Stem and leaf structure of Searsia erosa (Thunb.) Moffett (Anacardiaceae) with systematic, ecological and ethnobotanical implications

Nhlamulo N. Mashimbye 1, Annah N. Moteetee 1 & Alexei A. Oskolski 1,2

1 Department of Botany and Biotechnology, University of Johannesburg, South Africa
2 Komarov Botanical Institute RAS, Saint Petersburg, Russia

The anatomy of stems and leaves of the southern African evergreen shrub Searsia erosa (Anacardiaceae) was studied. This species shows the suite of typical traits of Anacardiaceae, such as the presence of secretory canals in the cortex, secondary phloem, wood rays and vascular bundle of leaf midrib, pericyclic fibres in nearly continuous bands, compound sieve plates on oblique walls, simple perforation plates, alternate intervessel pitting, and septate libriform fibres. Like other Searsia species, S. erosa has abundant sclereids in non-conducting secondary phloem, multicellular peltate glandular trichomes on leaf epidermis, short vessel elements and minute intervessel pits; two latter characters are thought to be diagnostic for this genus. Unlike Asian species of Searsia, S. erosa lacks marginal axial parenchyma as well as prismatic crystals in axial parenchyma and in libriform fibres, but it shows the helical thickenings on vessel walls. The presence of the last trait in a southern African species agrees with association of helical thickenings with the regions that experience water stress. The tangential expansion of secondary phloem in S. erosa and probably in other Searsia species is mainly performed by considerable increase in volume of its cells by their sclerification. Such a way of bark growth in girth is out of scope of bark anatomists. Searsia erosa is distinctive from other congeneric species in its hypostomatous leaves with abundant glandular trichomes on adaxial side. This condition demonstrates a labor division between the adaxial side with glandular trichomes that may contribute to leaf protection, and the stomata-bearing abaxial side providing the gas exchange. Unlike most members of Anacardiaceae, the secretory canals of S. erosa produce the oleoresin containing terpenoids (essential oils) and lipids, but lack polysaccharides.
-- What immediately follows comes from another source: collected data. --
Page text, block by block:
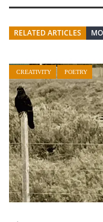
RELATED ARTICLES
CREATIVITY POETRY
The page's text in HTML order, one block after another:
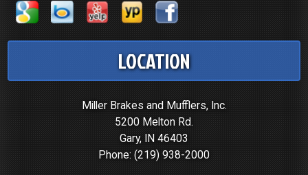
LOCATION
Miller Brakes and Mufflers, Inc.
5200 Melton Rd.
Gary, IN 46403
Phone: (219) 938-2000
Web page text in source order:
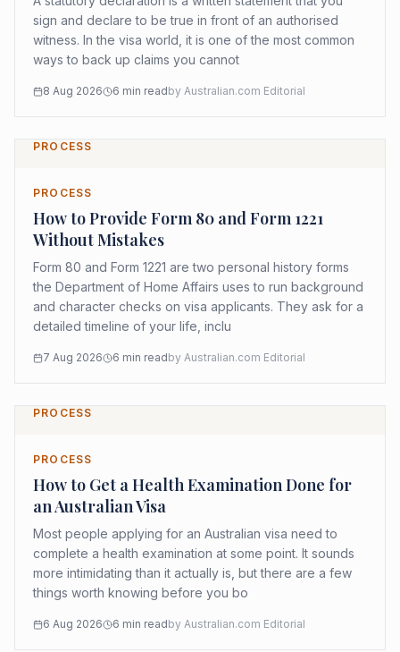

The abundance of glandular trichomes and secretory canals producing terpenoids is a presumable reason of the use of S. erosa in traditional medicine by the Basotho people.

Машимбайе Н.Н., Мотити А., Оскольский А.А. Анатомия стебля и листа Searsia erosa (Thunb) Moffett (Anacardiaceae) в связи с систематикой, экологией и традиционным использованием этого вида. Изучено анатомическое строение стебля и листа южноафриканского вечнозелёного кустарника Searsia erosa (Anacardiaceae). Для этого вида характерен набор признаков, типичных для других представителей семейства Anacardiaceae, таких как наличие секреторных каналов в кортексе, вторичной флоэме, лучах в древесине и в сосудистом пучке главной жилки листа, перициклические волокна в почти непрерывных полосах, сложные ситовидные пластинки на скошенных стенках, простые перфорационные пластинки, очередная межсосудистая поровость, септированные древесинные волокна. Подобно другим видам Searsia, S. erosa характеризуется обильной склерификацией непроводящей вторичной флоэмы, наличием многоклеточных пельтатных железистых трихом на эпидермисе листа, короткими члениками сосудов и мелкими межсосудистыми порами. Вероятно, два последних признака имеют диагностическое значение для рода. В отличие от азиатских видов Searsia, у S. erosa отсутствует маргинальная осевая паренхима, а также призматические кристаллы в клетках осевой паренхимы и в древесинных волокнах, однако имеются спиральные утолщения на стенках сосудов. Наличие последнего признака у южноафриканского вида согласуется с общей приуроченностью спиральных утолщений к регионам, испытывающим водный стресс. Тангентальное расширение луба у S. erosa и, по-видимому, у других видов Searsia, происходит главным образом за счет увеличения объема склерифицированных клеток. Этот способ увеличения периметра коры не привлекает достаточного внимания анатомов. S. erosa отличается от других изученных видов Searsia гипостоматными листьями с многочисленными железистыми трихомами на адаксиальной стороне. Такое строение связано с разделением функций между двумя сторонами листа: верхняя сторона, покрытая трихомами, обеспечивает защиту листа, в то время как нижняя сторона специализирована на газообмене. В отличие от большинства представителей Anacardiaceae, в секреторных каналах S. erosa образуются маслосмолы, в составе которых присутствуют терпеноиды (эфирные масла) и липиды, но отсутствуют полисахариды. Обилие железистых трихомов и секреторных каналов, продуцирующих терпеноиды, может быть причиной использования S. erosa в традиционной медицине басуто.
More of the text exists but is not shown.